Statistical analysis
The difference between Rh and AGM intestinal CD4+ T cell depletion and rebound rates was tested by assessing the significance of the interaction term between those groups and the slope of change in a linear mixed effects model (49). This approach allows the most effective use of the data, with direct comparison of the slopes in the two groups. Considering the result of each monkey as a random sample from the general population, either SIVagm-infected Rh vs SIVagm-infected AGMs; or SIVagm-infected monkeys vs SIVsmm-infected Rh were compared. The same methodology was used to test the relationship between CD4+ T cell depletion/rebound and the other variables (apoptosis, necrosis, immune activation and proliferation). For these tests, it was assumed that the full covariate conditional mean assumption was verified (50). Statistical tests were performed in S-Plus 2000 (Insightful) and R (Comprehensive R-Archive Network at
To investigate the predictive value of GALT CD4+ T cell depletion on the outcome of SIV infection, we have compared a pathogenic model, Rh infected with SIVsmm, with two animal models for nonprogression: AGMs and Rh infected with SIVagm.sab92018 (4, 32, 33). SIVagm.sab naturally infects sabaeus AGMs from Senegal (32). Similar to other SIVagm.sab strains (51), strain SIVagm.sab92018 is dual tropic, using both CCR5 and CXCR4 coreceptors (4). However, during our previous studies we have shown that the dynamics of SIVagm.sab infection in sabaeus monkeys do not differ from those of other CCR5-tropic SIV infections in their natural hosts (2, 4, 33).
SIVagm.sab replication in AGMs and Rh and a comparison with SIVsmm replication in Rh
SIVagm.sab92018 replicated actively in both AGMs and Rh during primary infection, reaching peak plasma viral loads by day 10 postinoculation (Fig. 1a). Peak viral loads were not significantly different between SIVagm-infected Rh and AGMs (median of log viral load = 7.41 vs 7.44, respectively, p > 0.5). These SIVagm.sab replication profiles during acute infection were essentially identical with those observed in SIVsmm-infected Rh (median of log viral loads = 7.53) (Fig. 1a). In both SIVagm-infected AGMs and SIVsmm-infected Rh, the postpeak decline of plasma viral loads was followed by establishment of a set-point viral load of 105 copies/ml after day 42 p.i. (Fig. 1a). No significant differences in viral loads between the two species were seen during the first 100 days p.i. (p > 0.05) (Fig. 1a). Then, viral replication showed divergent patterns, with maintenance of the set-point levels during the follow-up in AGMs and constant increase in viral replication and progression to AIDS in Rh infected with SIVsmm (Fig. 1a). The postpeak viral load decline in SIVagm-infected Rh continued until the viral load became undetectable, around day 72 p.i. (Fig. 1a). Negative-nested PCRs of different SIV genomic regions on RNA and DNA from serial samples of plasma, PBMC, or intestinal lymphocytes confirmed that Rh completely controlled SIVagm (data not shown). Anti-SIVagm Ab titers decreased significantly in Rh at late time points, also suggesting SIVagm control in Rh (data not shown).

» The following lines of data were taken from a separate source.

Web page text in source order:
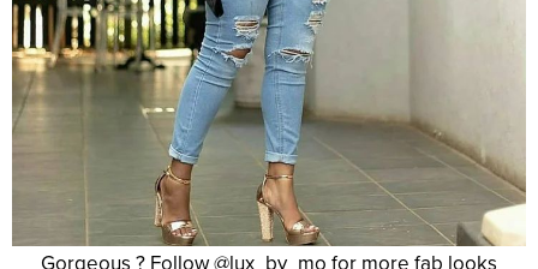
Gorgeous ? Follow @lux_by_mo for more fab looks
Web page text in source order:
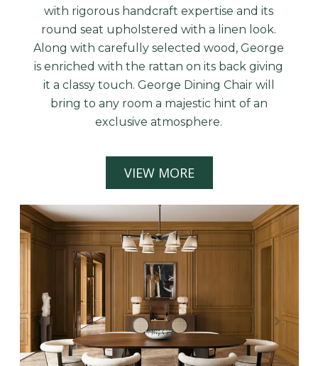
with rigorous handcraft expertise and its
round seat upholstered with a linen look.
Along with carefully selected wood, George
is enriched with the rattan on its back giving
it a classy touch. George Dining Chair will
bring to any room a majestic hint of an
exclusive atmosphere.
VIEW MORE
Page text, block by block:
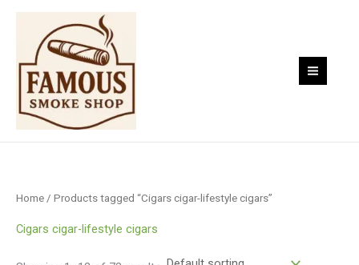
Skip
content
Home / Products tagged “Cigars cigar-lifestyle cigars”
Cigars cigar-lifestyle cigars
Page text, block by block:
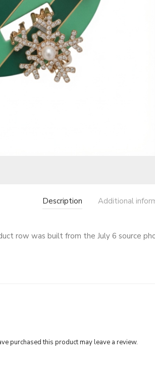
Description Additional
row was built from the July 6 source
purchased this product may leave a review.
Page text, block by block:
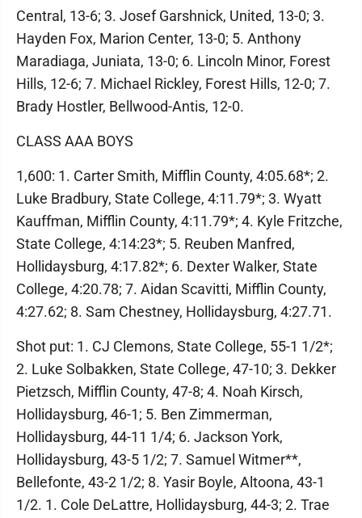
Central, 13-6; 3. Josef Garshnick, United, 13-0; 3.
Hayden Fox, Marion Center, 13-0; 5. Anthony
Maradiaga, Juniata, 13-0; 6. Lincoln Minor, Forest
Hills, 12-6; 7. Michael Rickley, Forest Hills, 12-0; 7.
Brady Hostler, Bellwood-Antis, 12-0.
CLASS AAA BOYS
1,600: 1. Carter Smith, Mifflin County, 4:05.68*; 2.
Luke Bradbury, State College, 4:11.79*; 3. Wyatt
Kauffman, Mifflin County, 4:11.79*; 4. Kyle Fritzche,
State College, 4:14:23*; 5. Reuben Manfred,
Hollidaysburg, 4:17.82*; 6. Dexter Walker, State
College, 4:20.78; 7. Aidan Scavitti, Mifflin County,
4:27.62; 8. Sam Chestney, Hollidaysburg, 4:27.71.
Shot put: 1. CJ Clemons, State College, 55-1 1/2*;
2. Luke Solbakken, State College, 47-10; 3. Dekker
Pietzsch, Mifflin County, 47-8; 4. Noah Kirsch,
Hollidaysburg, 46-1; 5. Ben Zimmerman,
Hollidaysburg, 44-11 1/4; 6. Jackson York,
Hollidaysburg, 43-5 1/2; 7. Samuel Witmer**,
Bellefonte, 43-2 1/2; 8. Yasir Boyle, Altoona, 43-1
1/2. 1. Cole DeLattre, Hollidaysburg, 44-3; 2. Trae
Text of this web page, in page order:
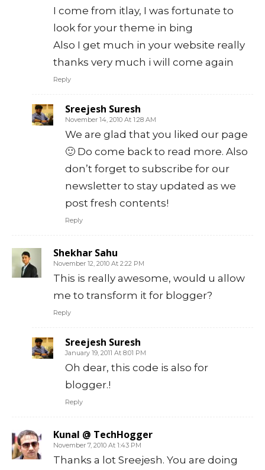
I come from itlay, I was fortunate to
look for your theme in bing
Also I get much in your website really
thanks very much i will come again
Reply
Sreejesh Suresh
November 14, 2010 At 1:28 AM
We are glad that you liked our page
🙂 Do come back to read more. Also
don’t forget to subscribe for our
newsletter to stay updated as we
post fresh contents!
Reply
Shekhar Sahu
November 12, 2010 At 2:22 PM
This is really awesome, would u allow
me to transform it for blogger?
Reply
Sreejesh Suresh
January 19, 2011 At 8:01 PM
Oh dear, this code is also for
blogger.!
Reply
Kunal @ TechHogger
November 7, 2010 At 1:43 PM
Thanks a lot Sreejesh. You are doing
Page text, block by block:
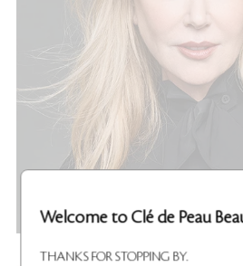
Welcome to Clé de Peau
THANKS FOR STOPPING BY.

RNA viral load dynamics in the intestine was only done in SIVagm-infected AGMs and Rh (Fig. 1b). In both species, intestinal viral load dynamics paralleled those observed in AGM and Rh plasma, with peak viral loads slightly lower than in plasma (Fig. 1b). Peak viral load in the intestine were lower in AGMs than in Rh, and these results were confirmed by ISH (Fig. 1c, AGM, and d, Rh). During the chronic phase of infection of AGMs, SIVagm viral loads in the intestinal biopsies were consistently high (5 x 105 SIVagm RNA copies/106 cells) (Fig. 1b). In SIVagm-infected Rh, RNA loads in intestinal cells became undetectable by day 100 p.i. when peripheral viral loads were also undetectable (Fig. 1b). In AGMs, SIVagm production was also documented in BALs during the chronic phase of SIVagm infection in AGMs (Fig. 1b, insert). Viral loads in BAL were lower than those observed in the intestine.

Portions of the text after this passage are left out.